GOAL OF THE EXERCISE: Copy out, from the data, each line containing the string "such".

######

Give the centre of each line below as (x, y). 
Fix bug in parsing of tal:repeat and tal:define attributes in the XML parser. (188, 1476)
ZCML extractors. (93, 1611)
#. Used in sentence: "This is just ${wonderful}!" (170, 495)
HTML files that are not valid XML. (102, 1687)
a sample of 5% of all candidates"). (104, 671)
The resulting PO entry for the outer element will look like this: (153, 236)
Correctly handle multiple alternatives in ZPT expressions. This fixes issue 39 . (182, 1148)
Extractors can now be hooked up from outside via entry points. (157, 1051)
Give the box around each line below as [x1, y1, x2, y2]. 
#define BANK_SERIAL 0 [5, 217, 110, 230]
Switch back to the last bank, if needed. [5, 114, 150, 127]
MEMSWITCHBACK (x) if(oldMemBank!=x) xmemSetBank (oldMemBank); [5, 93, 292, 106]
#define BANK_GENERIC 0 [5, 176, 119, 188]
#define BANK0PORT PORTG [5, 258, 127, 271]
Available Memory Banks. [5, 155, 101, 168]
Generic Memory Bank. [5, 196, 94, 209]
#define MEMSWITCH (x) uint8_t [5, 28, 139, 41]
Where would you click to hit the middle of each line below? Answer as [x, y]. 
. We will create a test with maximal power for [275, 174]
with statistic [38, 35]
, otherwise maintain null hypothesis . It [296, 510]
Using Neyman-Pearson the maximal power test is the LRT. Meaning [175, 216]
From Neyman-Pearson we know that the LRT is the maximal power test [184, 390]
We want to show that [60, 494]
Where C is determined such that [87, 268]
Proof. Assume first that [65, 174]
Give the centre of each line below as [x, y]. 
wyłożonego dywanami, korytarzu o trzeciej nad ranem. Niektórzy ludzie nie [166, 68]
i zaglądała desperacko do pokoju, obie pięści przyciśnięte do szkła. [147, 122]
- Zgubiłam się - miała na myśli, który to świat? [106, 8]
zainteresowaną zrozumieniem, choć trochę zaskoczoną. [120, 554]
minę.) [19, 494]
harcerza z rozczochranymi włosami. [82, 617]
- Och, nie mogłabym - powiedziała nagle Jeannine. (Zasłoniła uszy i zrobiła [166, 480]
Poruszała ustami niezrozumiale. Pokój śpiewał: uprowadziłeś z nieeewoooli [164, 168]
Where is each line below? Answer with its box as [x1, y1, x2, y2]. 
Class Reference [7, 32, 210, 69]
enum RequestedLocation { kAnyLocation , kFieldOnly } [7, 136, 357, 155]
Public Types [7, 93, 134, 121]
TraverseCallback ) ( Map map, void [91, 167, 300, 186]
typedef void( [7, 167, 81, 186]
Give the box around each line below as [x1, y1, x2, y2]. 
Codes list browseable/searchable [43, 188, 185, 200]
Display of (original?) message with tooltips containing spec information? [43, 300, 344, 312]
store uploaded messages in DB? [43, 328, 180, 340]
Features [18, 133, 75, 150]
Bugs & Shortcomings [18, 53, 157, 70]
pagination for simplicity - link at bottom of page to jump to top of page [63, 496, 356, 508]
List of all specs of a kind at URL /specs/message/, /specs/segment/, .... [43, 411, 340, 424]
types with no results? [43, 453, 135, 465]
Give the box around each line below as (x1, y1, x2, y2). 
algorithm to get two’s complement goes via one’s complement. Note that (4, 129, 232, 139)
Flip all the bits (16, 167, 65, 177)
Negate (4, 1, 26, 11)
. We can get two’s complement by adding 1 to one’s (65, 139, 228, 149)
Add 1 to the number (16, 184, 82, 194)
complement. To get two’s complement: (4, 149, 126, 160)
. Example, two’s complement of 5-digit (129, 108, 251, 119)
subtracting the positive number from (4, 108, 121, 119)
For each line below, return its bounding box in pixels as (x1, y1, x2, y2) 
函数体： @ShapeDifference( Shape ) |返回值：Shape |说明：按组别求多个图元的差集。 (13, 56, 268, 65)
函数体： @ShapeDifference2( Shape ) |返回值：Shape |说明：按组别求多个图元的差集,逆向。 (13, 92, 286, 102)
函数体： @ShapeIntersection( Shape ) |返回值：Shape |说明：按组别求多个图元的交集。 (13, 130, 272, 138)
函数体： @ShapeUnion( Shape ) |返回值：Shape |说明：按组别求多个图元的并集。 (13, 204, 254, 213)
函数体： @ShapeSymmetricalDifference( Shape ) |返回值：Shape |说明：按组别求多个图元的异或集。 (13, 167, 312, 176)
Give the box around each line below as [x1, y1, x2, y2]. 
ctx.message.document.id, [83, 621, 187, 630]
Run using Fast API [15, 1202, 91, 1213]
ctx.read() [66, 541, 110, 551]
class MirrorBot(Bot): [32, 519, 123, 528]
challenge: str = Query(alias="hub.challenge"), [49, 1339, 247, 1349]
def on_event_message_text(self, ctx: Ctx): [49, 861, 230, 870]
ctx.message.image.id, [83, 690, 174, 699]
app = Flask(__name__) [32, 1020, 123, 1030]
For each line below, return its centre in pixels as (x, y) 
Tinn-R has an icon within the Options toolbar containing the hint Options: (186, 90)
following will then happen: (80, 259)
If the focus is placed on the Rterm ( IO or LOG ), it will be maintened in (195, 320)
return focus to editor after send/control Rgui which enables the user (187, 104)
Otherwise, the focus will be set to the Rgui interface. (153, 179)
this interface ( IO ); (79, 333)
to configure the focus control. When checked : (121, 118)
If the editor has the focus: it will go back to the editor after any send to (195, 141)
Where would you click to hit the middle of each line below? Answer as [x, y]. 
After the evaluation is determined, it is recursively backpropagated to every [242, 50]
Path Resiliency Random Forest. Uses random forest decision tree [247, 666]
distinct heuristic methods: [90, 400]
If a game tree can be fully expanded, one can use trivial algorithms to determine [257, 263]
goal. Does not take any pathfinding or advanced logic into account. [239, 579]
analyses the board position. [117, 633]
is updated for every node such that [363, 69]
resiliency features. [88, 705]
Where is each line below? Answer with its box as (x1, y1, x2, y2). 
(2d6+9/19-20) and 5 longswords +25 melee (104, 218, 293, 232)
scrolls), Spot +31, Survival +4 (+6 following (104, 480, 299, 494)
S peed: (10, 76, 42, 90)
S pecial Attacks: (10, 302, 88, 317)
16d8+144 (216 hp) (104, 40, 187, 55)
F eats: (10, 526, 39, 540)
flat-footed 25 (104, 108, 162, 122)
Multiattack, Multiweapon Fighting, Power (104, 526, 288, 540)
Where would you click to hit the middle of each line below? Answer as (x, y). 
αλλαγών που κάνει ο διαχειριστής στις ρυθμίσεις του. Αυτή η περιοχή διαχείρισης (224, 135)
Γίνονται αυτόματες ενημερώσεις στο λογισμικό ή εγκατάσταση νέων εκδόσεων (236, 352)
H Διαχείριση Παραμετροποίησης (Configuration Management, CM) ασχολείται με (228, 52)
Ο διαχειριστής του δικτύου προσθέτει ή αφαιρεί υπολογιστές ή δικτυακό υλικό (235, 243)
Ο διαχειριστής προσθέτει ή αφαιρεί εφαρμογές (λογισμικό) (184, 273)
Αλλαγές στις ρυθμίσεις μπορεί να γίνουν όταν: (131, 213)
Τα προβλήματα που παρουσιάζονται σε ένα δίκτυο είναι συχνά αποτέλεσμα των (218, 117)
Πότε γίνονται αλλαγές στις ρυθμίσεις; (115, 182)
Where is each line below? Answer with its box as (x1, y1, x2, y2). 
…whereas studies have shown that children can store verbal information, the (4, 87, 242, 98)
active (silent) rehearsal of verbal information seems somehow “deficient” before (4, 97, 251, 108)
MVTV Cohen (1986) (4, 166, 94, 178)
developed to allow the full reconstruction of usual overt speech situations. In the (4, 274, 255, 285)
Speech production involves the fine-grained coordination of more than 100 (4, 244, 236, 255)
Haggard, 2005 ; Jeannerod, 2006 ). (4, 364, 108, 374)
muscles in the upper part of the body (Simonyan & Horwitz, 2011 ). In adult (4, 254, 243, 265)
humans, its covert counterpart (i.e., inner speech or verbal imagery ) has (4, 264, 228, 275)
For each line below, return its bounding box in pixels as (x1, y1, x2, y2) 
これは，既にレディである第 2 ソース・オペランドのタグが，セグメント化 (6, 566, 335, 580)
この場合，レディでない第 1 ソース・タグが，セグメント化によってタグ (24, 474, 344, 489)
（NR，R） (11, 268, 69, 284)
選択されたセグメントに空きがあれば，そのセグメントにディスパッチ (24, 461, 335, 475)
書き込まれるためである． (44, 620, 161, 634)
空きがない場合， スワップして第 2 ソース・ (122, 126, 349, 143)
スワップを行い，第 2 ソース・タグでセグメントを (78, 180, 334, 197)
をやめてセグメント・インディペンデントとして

######

ANSWER FOR THE TASK:
Where C is determined such that [87, 268]
is updated for every node such that [363, 69]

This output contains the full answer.